At the same time, however, several left-wing Jewish organizations, including the Zionist Hashomer Hatzair and the French Friends of Peace Now, an Israeli dovish organization, denounced the Israeli government for having transformed the “Peace for Galilee” operation into “A War of Conquest in Lebanon.” The left-wing movements called on France’s Jews to show their solidarity with Israel’s “Peace Camp.”

Several Christian organizations, including the Protestant Federation of France and various Catholic movements also called for support for the Israeli “Peace Camp” and for an immediate Israeli withdrawal.

Former Sheli MK, Israeli Gen. (Ret.) Matityahu Peled, and Hoolam Haze editor, Uri Avneri, both members of the Israeli Council for Israeli-Palestinian Peace, called at the Elysee Palace this week to clarify the position “of a large part of Israeli public opinion in favor of peace.” The two Israeli cloves were met by members of President Francois Mitterrand’s personal staff and later conferred with the Secretary General of the Socialist Party, Lionel Jospiin.

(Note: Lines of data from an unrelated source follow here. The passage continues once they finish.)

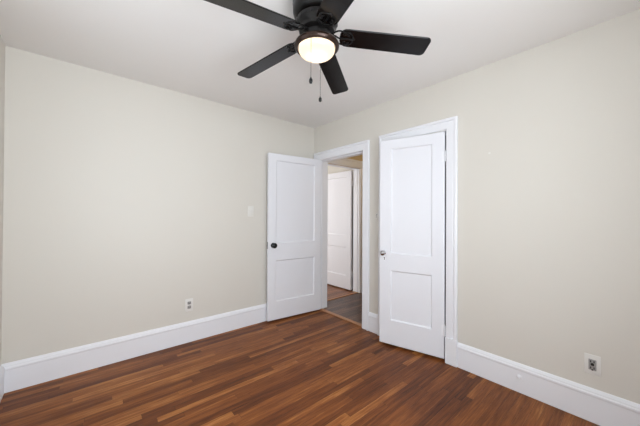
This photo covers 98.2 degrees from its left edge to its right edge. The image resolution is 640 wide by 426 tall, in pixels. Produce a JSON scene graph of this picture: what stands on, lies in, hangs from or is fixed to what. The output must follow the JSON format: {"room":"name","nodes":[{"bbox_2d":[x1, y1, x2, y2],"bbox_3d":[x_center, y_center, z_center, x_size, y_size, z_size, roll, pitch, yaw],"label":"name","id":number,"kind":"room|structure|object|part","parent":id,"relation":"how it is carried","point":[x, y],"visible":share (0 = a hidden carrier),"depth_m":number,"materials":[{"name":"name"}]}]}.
{"room":"empty bedroom","nodes":[
{"label":"empty bedroom","id":0,"kind":"room"},
{"bbox_2d":[0,35,4,365],"bbox_3d":[-1.136,0.039,0.563,0.150,2.440,3.510,1,0,-41],"label":"wall","id":1,"kind":"structure","parent":0,"point":[2,45],"depth_m":1.91,"materials":[{"name":"beige paint"}]},
{"bbox_2d":[0,365,4,401],"bbox_3d":[-1.119,1.156,0.660,0.022,0.202,3.338,1,0,-41],"label":"baseboard","id":2,"kind":"structure","parent":1,"relation":"attached to","point":[2,369],"depth_m":1.89,"materials":[{"name":"white wood"}]},
{"bbox_2d":[1,46,313,363],"bbox_3d":[-1.219,0.054,2.928,3.102,2.440,0.190,1,0,-41],"label":"wall","id":3,"kind":"structure","parent":0,"point":[126,201],"depth_m":2.38,"materials":[{"name":"beige paint"}]},
{"bbox_2d":[1,303,266,392],"bbox_3d":[-1.153,1.170,2.844,2.811,0.202,0.022,1,0,-41],"label":"baseboard","id":4,"kind":"structure","parent":3,"relation":"attached to","point":[27,372],"depth_m":2.36,"materials":[{"name":"white wood"}]},
{"bbox_2d":[185,298,192,311],"bbox_3d":[-1.290,0.907,2.735,0.074,0.122,0.010,1,0,-41],"label":"wall outlet","id":5,"kind":"object","parent":3,"relation":"attached to","point":[188,302],"visible":1,"depth_m":2.73,"materials":[{"name":"white plastic"}]},
{"bbox_2d":[248,206,253,216],"bbox_3d":[-0.788,-0.019,3.162,0.074,0.122,0.017,1,0,-41],"label":"light switch","id":6,"kind":"object","parent":3,"relation":"attached to","point":[250,208],"visible":1,"depth_m":3.17,"materials":[{"name":"white plastic"}]},
{"bbox_2d":[0,284,599,425],"bbox_3d":[-0.306,1.340,3.083,4.712,0.120,6.260,1,0,-41],"label":"floor","id":7,"kind":"structure","parent":0,"point":[317,367],"depth_m":2.01,"materials":[{"name":"brown wood"}]},
{"bbox_2d":[319,308,361,326],"bbox_3d":[0.255,1.280,3.414,0.054,0.009,0.747,1,0,-41],"label":"threshold","id":8,"kind":"object","parent":7,"relation":"on","point":[322,309],"visible":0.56,"depth_m":3.39,"materials":[{"name":"brown wood"}]},
{"bbox_2d":[327,292,357,300],"bbox_3d":[0.316,1.286,4.258,0.750,0.009,0.045,1,0,-41],"label":"threshold","id":9,"kind":"object","parent":7,"relation":"on","point":[354,292],"visible":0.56,"depth_m":4.26,"materials":[{"name":"brown wood"}]},
{"bbox_2d":[0,0,639,127],"bbox_3d":[-0.292,-1.220,3.099,4.712,0.120,6.260,1,0,-41],"label":"ceiling","id":10,"kind":"structure","parent":0,"point":[197,48],"depth_m":1.88,"materials":[{"name":"paint"}]},
{"bbox_2d":[204,0,430,101],"bbox_3d":[-0.051,-0.901,1.469,1.122,0.536,1.156,1,0,-41],"label":"ceiling fan","id":11,"kind":"object","parent":10,"relation":"hanging from","point":[316,21],"visible":1,"depth_m":1.44,"materials":[{"name":"brown metal"}]},
{"bbox_3d":[-0.304,-0.922,1.265,0.479,0.007,0.120,-6,14,-37],"label":"blade","id":12,"kind":"part","parent":11,"relation":"part of","materials":[{"name":"black wood"}]},
{"bbox_3d":[-0.313,-0.919,1.688,0.479,0.007,0.120,-6,7,35],"label":"blade","id":13,"kind":"part","parent":11,"relation":"part of","materials":[{"name":"black wood"}]},
{"bbox_3d":[-0.017,-0.973,1.483,0.220,0.121,0.220,1,0,-41],"label":"motor","id":14,"kind":"part","parent":11,"relation":"part of","materials":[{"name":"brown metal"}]},
{"bbox_3d":[-0.018,-0.858,1.482,0.192,0.062,0.192,1,0,-41],"label":"glass globe","id":15,"kind":"part","parent":11,"relation":"part of"},
{"bbox_2d":[297,7,337,26],"bbox_3d":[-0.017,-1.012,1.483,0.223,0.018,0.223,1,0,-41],"label":"motor housing","id":16,"kind":"object","parent":11,"relation":"attached to","point":[304,12],"depth_m":1.39,"materials":[{"name":"black metal"}]},
{"bbox_3d":[0.087,-0.916,1.827,0.120,0.007,0.479,-11,-9,15],"label":"blade","id":17,"kind":"part","parent":11,"relation":"part of","materials":[{"name":"black wood"}]},
{"bbox_3d":[0.101,-0.921,1.143,0.120,0.007,0.479,12,1,-20],"label":"blade","id":18,"kind":"part","parent":11,"relation":"part of","materials":[{"name":"black wood"}]},
{"bbox_3d":[0.343,-0.917,1.490,0.479,0.007,0.120,6,-11,-1],"label":"blade","id":19,"kind":"part","parent":11,"relation":"part of","materials":[{"name":"black wood"}]},
{"bbox_2d":[328,166,353,270],"bbox_3d":[0.100,0.079,5.770,0.620,2.440,2.410,1,0,-41],"label":"wall","id":20,"kind":"structure","parent":0,"point":[331,169],"depth_m":4.82,"materials":[{"name":"beige paint"}]},
{"bbox_2d":[328,155,362,292],"bbox_3d":[0.490,0.073,4.439,1.460,2.440,0.120,1,0,-41],"label":"wall","id":21,"kind":"structure","parent":0,"point":[359,157],"depth_m":4.49,"materials":[{"name":"paint"}]},
{"bbox_2d":[327,170,352,289],"bbox_3d":[0.262,0.285,4.852,0.098,1.978,0.758,1,0,-41],"label":"door","id":22,"kind":"structure","parent":21,"relation":"in","point":[339,227],"depth_m":4.78,"materials":[{"name":"white wood"}]},
{"bbox_2d":[328,158,362,292],"bbox_3d":[0.307,0.222,4.282,1.038,2.133,0.172,1,0,-41],"label":"door frame","id":23,"kind":"structure","parent":21,"relation":"attached to","point":[357,227],"depth_m":4.50,"materials":[{"name":"white wood"}]},
{"bbox_2d":[368,312,376,333],"bbox_3d":[0.573,1.180,2.974,0.022,0.202,0.126,1,0,-41],"label":"baseboard","id":24,"kind":"structure","parent":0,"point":[372,318],"depth_m":2.98,"materials":[{"name":"white wood"}]},
{"bbox_2d":[314,9,639,403],"bbox_3d":[1.109,0.064,2.487,0.140,2.440,3.510,1,0,-41],"label":"wall","id":25,"kind":"structure","parent":0,"point":[549,218],"depth_m":1.87,"materials":[{"name":"beige paint"}]},
{"bbox_2d":[314,139,369,330],"bbox_3d":[0.287,0.240,3.444,0.192,2.086,0.949,1,0,-41],"label":"door frame","id":26,"kind":"structure","parent":25,"relation":"attached to","point":[363,147],"depth_m":3.21,"materials":[{"name":"white wood"}]},
{"bbox_2d":[266,153,320,320],"bbox_3d":[-0.296,0.280,3.439,0.764,1.965,0.127,1,0,-35],"label":"door","id":27,"kind":"structure","parent":26,"relation":"attached to","point":[293,182],"depth_m":3.42,"materials":[{"name":"white wood"}]},
{"bbox_2d":[379,132,445,358],"bbox_3d":[0.833,0.278,2.559,0.605,1.970,0.091,0,0,34],"label":"door","id":28,"kind":"structure","parent":25,"relation":"in","point":[412,169],"depth_m":2.56,"materials":[{"name":"white wood"}]},
{"bbox_2d":[377,116,457,366],"bbox_3d":[0.935,0.235,2.665,0.170,2.094,0.812,1,0,-41],"label":"door frame","id":29,"kind":"structure","parent":25,"relation":"attached to","point":[450,125],"depth_m":2.35,"materials":[{"name":"white wood"}]},
{"bbox_2d":[457,342,639,425],"bbox_3d":[1.615,1.178,1.758,0.022,0.202,1.447,1,0,-41],"label":"baseboard","id":30,"kind":"structure","parent":25,"relation":"attached to","point":[590,404],"depth_m":1.84,"materials":[{"name":"white wood"}]},
{"bbox_2d":[584,353,600,376],"bbox_3d":[1.673,0.932,1.703,0.010,0.120,0.073,1,0,-41],"label":"wall outlet","id":31,"kind":"object","parent":25,"relation":"attached to","point":[592,363],"visible":1,"depth_m":1.70,"materials":[{"name":"white plastic"}]},
{"bbox_2d":[588,359,595,370],"bbox_3d":[1.671,0.932,1.702,0.004,0.066,0.035,1,0,-41],"label":"receptacle","id":32,"kind":"object","parent":31,"relation":"attached to","point":[591,362],"depth_m":1.70,"materials":[{"name":"white plastic"}]}
]}

The paradox is that France’s main political leaders, government and opposition alike, tried to keep a low profile. Most either refused to comment or denounced Israel in relatively mild terms — Mitterrand because of his deep personal commitment to Israel; others, because of electoral considerations. In most political parties, lower level politicians were openly unhappy with this situation. At a Cabinet meeting last week, Minister of State (the second highest rank after that of Prime Minister) Jean Claude Chevenement protested against Mitterrand’s moderation and suggested France extend an official invitation to PLO chief Yasir Arafat to come to Paris.

Mitterrand turned this suggestion down at once but ministers grumbled. Similar incidents occurred within the opposition as several Gaullist and centrist deputies urged opposition leader Paris Mayor Jacques Chirac to denounce “Israeli aggression.” He refused.

It took Mitterrand himself a full week and the pressure of his own party leaders to bring himself to publicly condemn Israel and call for a cease-fire in Lebanon.

Dozens of committees, some sponsored by the Communist Party, but most created at the initiative of private intellectuals, writers, scientists, philosophers, have sprung up to demand Israel’s withdrawal. One of these committees, headed by a prominent Jewish writer and historian, Jacques Vidal Anaquet, published full page ads in the country’s leading newspapers to “describe the situation” and call for mass action against Israel’s occupation of Lebanon.